How Many Smaller Cubes Have No Painted Faces After Cutting a Larger Cube?

In this article, we will explore a geometric puzzle involving a cube and its painted faces. We start with a cube of 3 cm on each side that is painted red on all of its faces. The cube is then divided into smaller cubes, each with a side length of 1 cm. The goal is to figure out how many of these smaller cubes do not have any faces painted. We will walk through the problem step-by-step to ensure clarity.

Problem Analysis

Our initial cube has a side length of 3 cm. Let's begin by calculating the volume of the original cube:

Volume of the original cube: ( 3 text{ cm} times 3 text{ cm} times 3 text{ cm} 27 text{ cubic centimeters} )

When the original cube is divided into smaller cubes, each with a side length of 1 cm, the total number of these smaller cubes is:

Total number of smaller cubes: ( 3 times 3 times 3 27 )

Cube Division and Identifying Unpainted Cubes

Next, we need to determine which of these smaller cubes do not have any faces painted. To achieve this, we consider the structure of the original cube.

Inner Cube Analysis

The unpainted cubes will be located in the inner part of the original cube away from the outer layer. If we visualize the inner cube, it will be a smaller cube with side lengths reduced by the thickness of the outer layer, which is 1 cm on each side. Therefore, the inner cube has dimensions of 1 cm on each side.

Volume of the inner cube: ( 1 text{ cm} times 1 text{ cm} times 1 text{ cm} 1 text{ cubic centimeter} )

This means there is only one cube (the central one) that is completely unpainted.

Verifying with Options

Given the options provided, we need to check if the calculations align with the options:

a. 9 b. 3 c. 6 d. 12

Based on our analysis, the correct answer is that only 1 cube is completely unpainted. None of the given options A, B, C, or D match this result.

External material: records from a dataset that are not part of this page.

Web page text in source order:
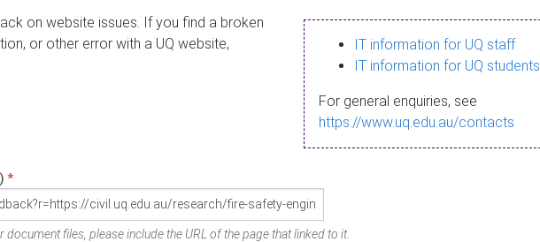
on website issues. If you find a broken
or other error with a UQ website,
IT information for UQ staff
IT information for UQ students
For general enquiries, see
https://www.uq.edu.au/contacts
*
document files, please include the URL of the page that linked to it.
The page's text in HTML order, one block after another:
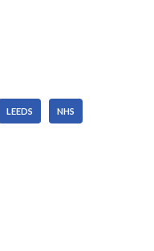
LEEDS NHS
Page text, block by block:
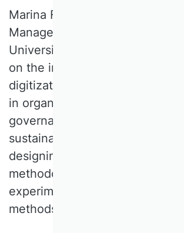
Marina FIEDLER is a Professor of
Management, People and
University of Passau. Her
on the interface of three
digitization: the role of
in organizations and digital
governance and management of
sustainable behavior; and
designing work. Her work
methodological spectrum,
experiments, qualitative and
methods.
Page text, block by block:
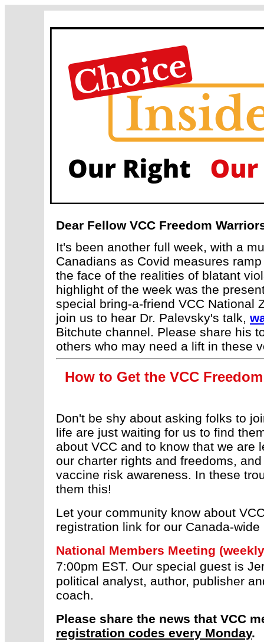
Dear Fellow VCC Freedom
It's been another full week, with a
Canadians as Covid measures
the face of the realities of blatant
highlight of the week was the
special bring-a-friend VCC National
join us to hear Dr. Palevsky's talk,
Bitchute channel. Please share his
others who may need a lift in these
How to Get the VCC
Don't be shy about asking folks to
life are just waiting for us to find
about VCC and to know that we are
our charter rights and freedoms,
vaccine risk awareness. In these
them this!
Let your community know about
registration link for our Canada-
National Members Meeting
7:00pm EST. Our special guest is
political analyst, author, publisher
coach.
Please share the news that VCC
registration codes every Monday.
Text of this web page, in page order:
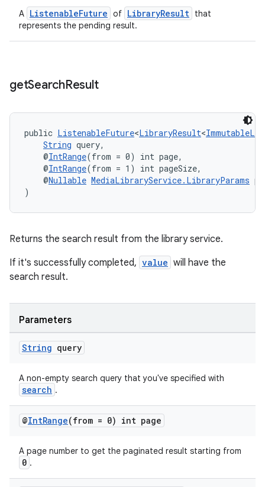
A ListenableFuture of LibraryResult that
represents the pending result.
getSearchResult
public ListenableFuture<LibraryResult<
String query,
@IntRange(from = 0) int page,
@IntRange(from = 1) int pageSize,
@Nullable MediaLibraryService.LibraryParams
)
Returns the search result from the library service.
If it's successfully completed, value will have the
search result.
Parameters
String query
A non-empty search query that you've specified with
search .
@IntRange(from = 0) int page
A page number to get the paginated result starting from
0 .
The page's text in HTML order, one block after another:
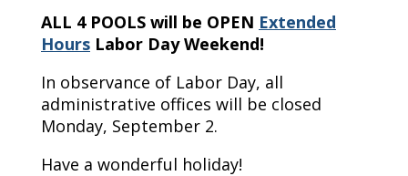
ALL 4 POOLS will be OPEN Extended
Hours Labor Day Weekend!
In observance of Labor Day, all
administrative offices will be closed
Monday, September 2.
Have a wonderful holiday!
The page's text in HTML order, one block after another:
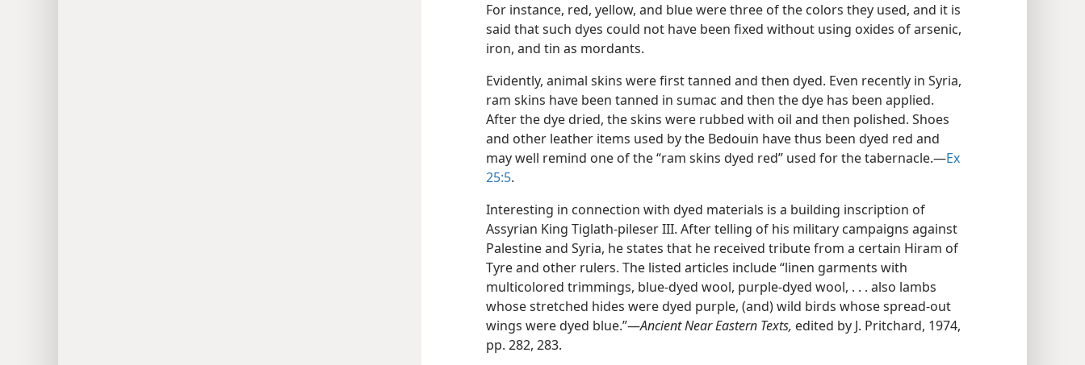
For instance, red, yellow, and blue were three of the colors they used, and it is
said that such dyes could not have been fixed without using oxides of arsenic,
iron, and tin as mordants.
Evidently, animal skins were first tanned and then dyed. Even recently in Syria,
ram skins have been tanned in sumac and then the dye has been applied.
After the dye dried, the skins were rubbed with oil and then polished. Shoes
and other leather items used by the Bedouin have thus been dyed red and
may well remind one of the “ram skins dyed red” used for the tabernacle.​—Ex
25:5.
Interesting in connection with dyed materials is a building inscription of
Assyrian King Tiglath-pileser III. After telling of his military campaigns against
Palestine and Syria, he states that he received tribute from a certain Hiram of
Tyre and other rulers. The listed articles include “linen garments with
multicolored trimmings, blue-dyed wool, purple-dyed wool, . . . also lambs
whose stretched hides were dyed purple, (and) wild birds whose spread-out
wings were dyed blue.”​—Ancient Near Eastern Texts, edited by J. Pritchard, 1974,
pp. 282, 283.
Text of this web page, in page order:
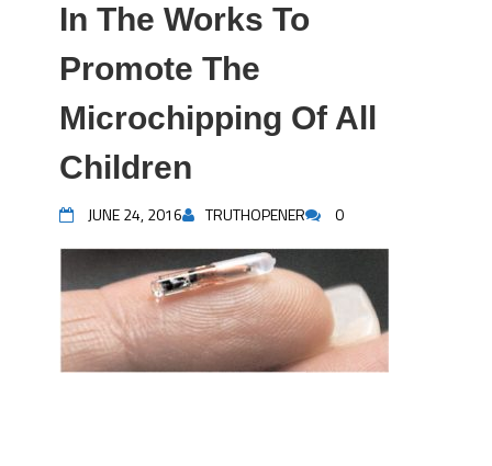
In The Works To
Promote The
Microchipping Of All
Children
JUNE 24, 2016 TRUTHOPENER 0
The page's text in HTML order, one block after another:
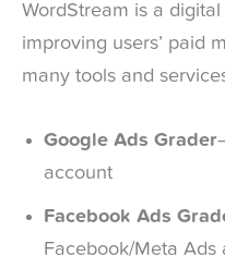
WordStream is a
improving users’ paid
many tools and
Google Ads Grader
account
Facebook Ads
Facebook/Meta Ads
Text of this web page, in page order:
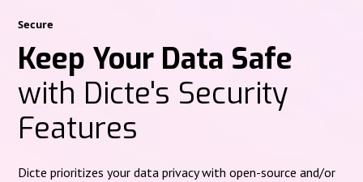
Secure
Keep Your Data Safe
with Dicte's Security
Features
Dicte prioritizes your data privacy with open-source and/or
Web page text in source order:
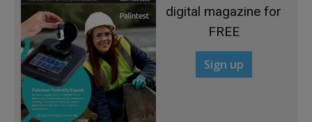
digital magazine for
FREE
Sign up

Misconceptions and Clarifications

It's important to note that other cubes may have different numbers of painted faces. For example:

The original cube has 8 vertices, and 8 cubes of 1 cm sides will have red paint on three faces. There will be 4 cubes per face (8 cubes in total) with three sides painted. There is only one cube in the center that is completely unpainted.

If you have any further questions or need clarification, feel free to ask!

Key Takeaways

The volume of the original cube with side length 3 cm is 27 cubic centimeters. The total number of smaller cubes when divided is 27. The only cube that is completely unpainted is the one in the center of the original cube.